This has been a summer of firsts for me. Not only have I had my first baby, but three days ago I experienced my first earthquake, and this weekend, I’ll face down my first hurricane, and all at an age where you stop having firsts. It probably also bears mentioning that you shouldn’t be dealing with any of these things in New York City, perhaps even the baby part.

My wife and I are thankfully not in one of the flood zones, but we have big windows on a high floor and are wondering if we will have to be spending the weekend bodily shielding our baby Xander against flying tempered glass.  New York supposedly upgraded its building codes in 2008 to stiffen them against hurricane winds, but in a city where pragmatism must be mixed into politics like milk into chocolate, many existing buildings didn’t have to meet these codes. At the height my wife and I live, there’s a danger of glass, gravel, and other items flying off adjacent roofs (even those of shorter buildings) and creating a debris field. We hear different pieces of advice about how risky it is to stay where we are, but at this point, we have few choices. I’ll let you know if things start flying through our living room.

I’ve spent most of the day stocking up. It’s strange how people predicting the end of the world recently (Glenn Beck comes to mind) have been admonishing you to invest in gold. But after spending the day looking for larder items, I’d say the smarter money is on peanut butter. That and bread seem to be the two items my neighbors can’t live without, and every store I’ve been to today has been robbed of its creamy spreads and whole wheat breads. Where other nonperishable items like beans and soup and Chips Ahoy remained, peanut butter seems to be the rock star staple food of the nascent storm survivalist. How you gonna eat gold, after all, when the flood comes?

When you are provisioning, I’ve found it helps to be counter-intuitive. Most stores I went to had run out of flashlights and D batteries by 2 p.m. today. But if you were willing to walk into one of the tiny newsstands, you found lots of D batteries. And my wife said there were tons of flashlights at Gracious Home. I found it better to look for each prized survival item at the place where it was most novel. Water at the health and beauty store. Batteries at the bodega. Cereal at Bed, Bath & Beyond. If anything, however, today’s shopping lesson was a bog standard lesson in supply and demand. Items that are unremarkable one day become as valuable as silver the next.

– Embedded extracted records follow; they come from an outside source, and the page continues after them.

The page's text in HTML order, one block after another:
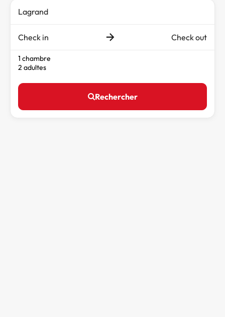
Check in Check out
1 chambre
2 adultes
Rechercher
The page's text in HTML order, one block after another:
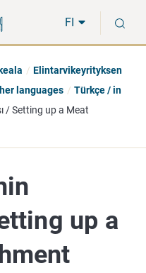
FI
Elintarvikeyrityksen
languages
Türkçe / in
/ Setting up a Meat
up a
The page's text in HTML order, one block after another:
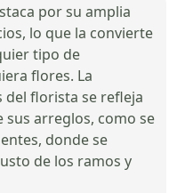
por su amplia
lo que la convierte
tipo de
flores. La
del florista se refleja
sus arreglos, como se
donde se
de los ramos y
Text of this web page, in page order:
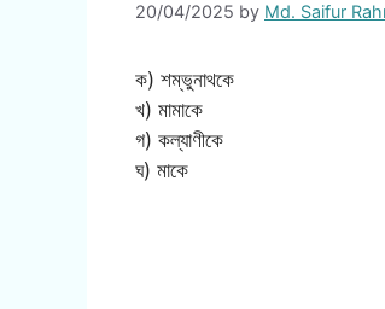
20/04/2025 by Md. Saifur
ক) শম্ভুনাথকে
খ) মামাকে
গ) কল্যাণীকে
ঘ) মাকে
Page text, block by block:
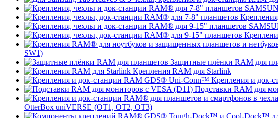
SW1)
Защитные плёнки RAM для
Крепления RAM для Starlink
Крепления и док-
Подставки RAM для
OtterBox uniVERSE (OT1, OT2, OT3)
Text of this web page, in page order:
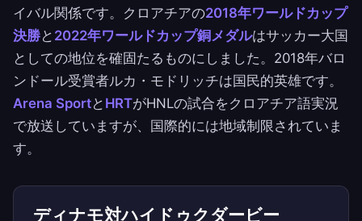
イバル関係です。クロアチアの2018年ワールドカップ
決勝と 2022年ワールドカップ銅メダルはサッカー大国
としての地位を確固たるものにしました。2018年バロ
ンドール受賞者ルカ・モドリッチは国民的英雄です。
Arena Sportと HRTがHNLの試合をクロアチア語実況
で放送していますが、国際的には地域制限されていま
す。
ディナモ対ハイドゥクダービー

Another lesson for you disaster watchers is to listen to the voices in the street for the stirrings of public skepticism. There are a few lone voices out there who insist Mike Bloomberg, our billionaire mayor, is fear mongering and exaggerating the threat of the storm. The city has launched New York’s first mandatory evacuation ever from the flood zones in all five boroughs and mass transit will shut down at noon on Saturday. In a mordant moment at a press conference Thursday, Bloomberg said that he’s asking residents of those areas to leave so as they do not, you know, die. But skepticism of his motives has already risen among those who feel he’s making up for a botched response to last winter’s Snowmageddon.There’s a lot of dismissive sneers by those who say we’re having our chains pulled. New York hasn’t seen a major hurricane in decades.

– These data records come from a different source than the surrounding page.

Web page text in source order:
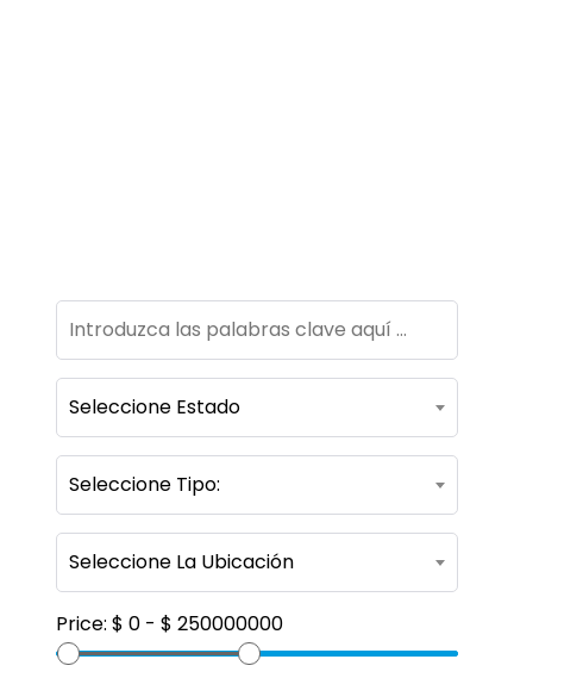
Seleccione Estado
Seleccione Tipo:
Seleccione La Ubicación
Price: $ 0- $ 250000000
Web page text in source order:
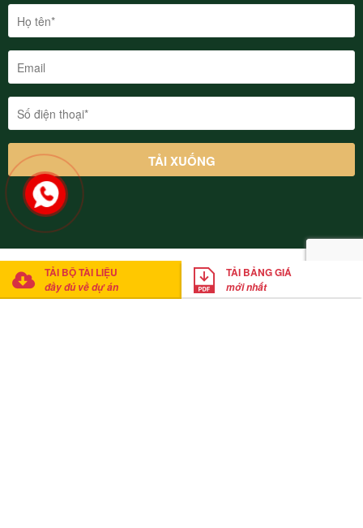
© 2022 Thung Lũng Thanh Xuân Valley Vĩnh Phúc. Cung cấp bởi
Mathsoft Việt Nam
TẢI BỘ TÀI LIỆU
đầy đủ về dự án
TẢI BẢNG GIÁ
mới nhất
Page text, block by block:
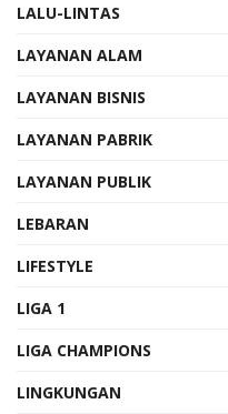
LALU-LINTAS
LAYANAN ALAM
LAYANAN BISNIS
LAYANAN PABRIK
LAYANAN PUBLIK
LEBARAN
LIFESTYLE
LIGA 1
LIGA CHAMPIONS
LINGKUNGAN
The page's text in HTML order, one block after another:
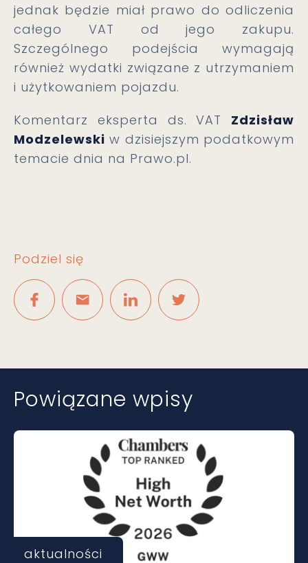
jednak będzie miał prawo do odliczenia
całego VAT od jego zakupu.
Szczególnego podejścia wymagają
również wydatki związane z utrzymaniem
i użytkowaniem pojazdu.
Komentarz eksperta ds. VAT Zdzisław
Modzelewski w dzisiejszym podatkowym
temacie dnia na Prawo.pl.
Podziel się
Powiązane wpisy
aktualności
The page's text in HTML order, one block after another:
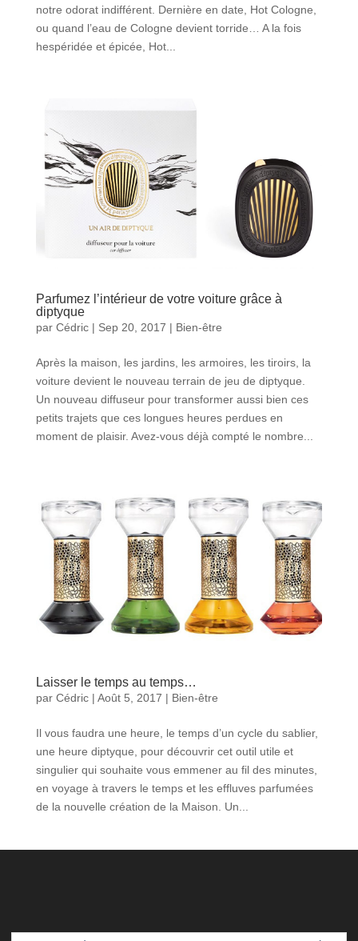
notre odorat indifférent. Dernière en date, Hot Cologne,
ou quand l’eau de Cologne devient torride… A la fois
hespéridée et épicée, Hot...
Parfumez l’intérieur de votre voiture grâce à
diptyque
par Cédric| Sep 20, 2017 | Bien-être
Après la maison, les jardins, les armoires, les tiroirs, la
voiture devient le nouveau terrain de jeu de diptyque.
Un nouveau diffuseur pour transformer aussi bien ces
petits trajets que ces longues heures perdues en
moment de plaisir. Avez-vous déjà compté le nombre...
Laisser le temps au temps…
par Cédric| Août 5, 2017 | Bien-être
Il vous faudra une heure, le temps d’un cycle du sablier,
une heure diptyque, pour découvrir cet outil utile et
singulier qui souhaite vous emmener au fil des minutes,
en voyage à travers le temps et les effluves parfumées
de la nouvelle création de la Maison. Un...
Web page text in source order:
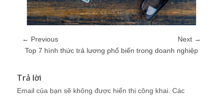
← Previous
Next →
Top 7 hình thức trả lương phổ biến trong doanh nghiệp
Trả lời
Email của bạn sẽ không được hiển thị công khai. Các
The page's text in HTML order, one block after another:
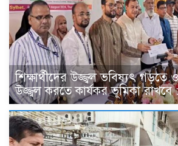
শিক্ষার্থীদের উজ্জ্বল ভবিষ্যৎ গড়তে
উজ্জ্বল করতে কার্যকর ভূমিকা
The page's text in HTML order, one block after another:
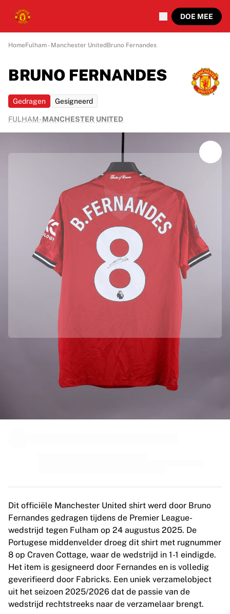
DOE MEE
HomeFulham - Manchester UnitedBruno Fernandes
BRUNO FERNANDES
Gedragen Gesigneerd
FULHAM-MANCHESTER UNITED
Officiële samenwerking met Manchester United
We hebben dit product rechtstreeks bij Manchester United opgehaald
om de echtheid ervan te garanderen.
Dit officiële Manchester United shirt werd door Bruno
Fernandes gedragen tijdens de Premier League-
wedstrijd tegen Fulham op 24 augustus 2025. De
Portugese middenvelder droeg dit shirt met rugnummer
8 op Craven Cottage, waar de wedstrijd in 1-1 eindigde.
Het item is gesigneerd door Fernandes en is volledig
geverifieerd door Fabricks. Een uniek verzamelobject
uit het seizoen 2025/2026 dat de passie van de
wedstrijd rechtstreeks naar de verzamelaar brengt.
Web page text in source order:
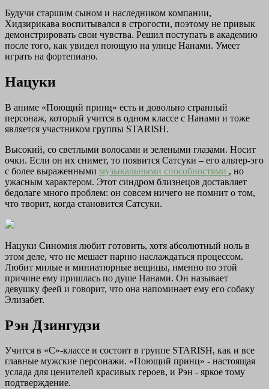
Будучи старшим сыном и наследником компании,
Хидзирикава воспитывался в строгости, поэтому не привык
демонстрировать свои чувства. Решил поступать в академию
после того, как увидел поющую на улице Нанами. Умеет
играть на фортепиано.
Нацуки
В аниме «Поющий принц» есть и довольно странный
персонаж, который учится в одном классе с Нанами и тоже
является участником группы STARISH.
Высокий, со светлыми волосами и зелеными глазами. Носит
очки. Если он их снимет, то появится Сатсуки – его альтер-эго
с более выраженными музыкальными способностями , но
ужасным характером. Этот синдром близнецов доставляет
бедолаге много проблем: он совсем ничего не помнит о том,
что творит, когда становится Сатсуки.
Нацуки Синомия любит готовить, хотя абсолютный ноль в
этом деле, что не мешает парню наслаждаться процессом.
Любит милые и миниатюрные вещицы, именно по этой
причине ему пришлась по душе Нанами. Он называет
девушку феей и говорит, что она напоминает ему его собаку
Элизабет.
Рэн Дзингудзи
Учится в «С»-классе и состоит в группе STARISH, как и все
главные мужские персонажи. «Поющий принц» - настоящая
услада для ценителей красивых героев, и Рэн - яркое тому
подтверждение.

It makes you think briefly about politics. To doubt something that’s factual (indeed, to ignore myriad satellite pictures and weatherman showing you exactly how Hurricane Irene is going to hand your ass to you) is something damn near instinctual among us. Perhaps political parties grow from these abundant small disagreements more organically than we think. I wrote earlier this year after the Japan earthquake about the need to politicize acts of God, comparing the event to Hurricane Katrina. Is there something good about doubting people who would take you out of harm’s way? Does it help us to constantly question and be skeptical of things insight tells us are true, in hopes of constantly making insight better? Is it better to have a foil political party or group always saying “Nay,” no matter what the question? Is this what actually makes democracy work?

Perhaps we don’t choose the dialectic. Perhaps it chooses us.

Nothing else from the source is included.